I built a tool rest like this one:
http://aquadoodiloop.com/how-to-make-a-bench-grinder-tool-rest/


----------



## glassyeyes

I got the hard felt wheel, and honing compound, from Lee Valley. $29.80 for the felt wheel. Not cheap. I got the tool rest from Grizzly; it seems adequate, but I'll probably swap my Veritas from the old grinder to the new. I got the Grizzly rest because it WASN'T slotted for the wheel, and the right wheel is pretty wide. And it had a tiny little miter gauge; I haven't tried it out yet.


----------



## jbertelson

You know, grinders don't change much in appearance over the years. I have an inexpensive 1/4 hp grinder purchased over 30 years ago from a catalog. It looks just like that one. Yours is probably better, but who knows. I suspect it will be the only grinder I will ever buy. It doesn't get a lot of use, but it is indispensable for some things.

Thanks for the review….....

Alaska Jim


----------



## a1Jim

thanks for the review


----------



## Dusty56

*wch* , thanks for the link…pretty nice idea : )

*glassyeyes* thanks for the additional info : )


----------



## Abbott

That looks like a good one.


----------



## Dusty56

I went with the JET "white" ....it does brighten the shop and I think the tools just look more expensive in that color : )


----------



## glassyeyes

UPDATE: FELT WHEEL-

I put the felt wheel on today. I have been busy polishing the stains off of my one good plane, and honing the edges of several plane blades. VERY NICE! I just shaved a patch off my arm to test the skew plane blade. I feel like a kid with a brand-new Erector set. (I guess that reference dates me a bit.)

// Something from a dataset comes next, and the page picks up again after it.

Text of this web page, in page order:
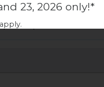
23, 2026 only!*
Aqua-Détente

GRINDER: The felt wheel instructions noted that many grinders can rotate the guards, to make sure you don't run the blade edge-first on the felt. The guard has three screws-and six holes, neatly aligned to permit 180 degree rotation of the guard. I keep finding things to like on this little grinder-

My wife came out to the shop as I way testing the edge-she thought I'd lost my mind. Again.


----------



## unisaw

Apparently Shop Fox no longer makes this slow speed grinder. You can buy the Grizzly 8" for $495. WTH?


----------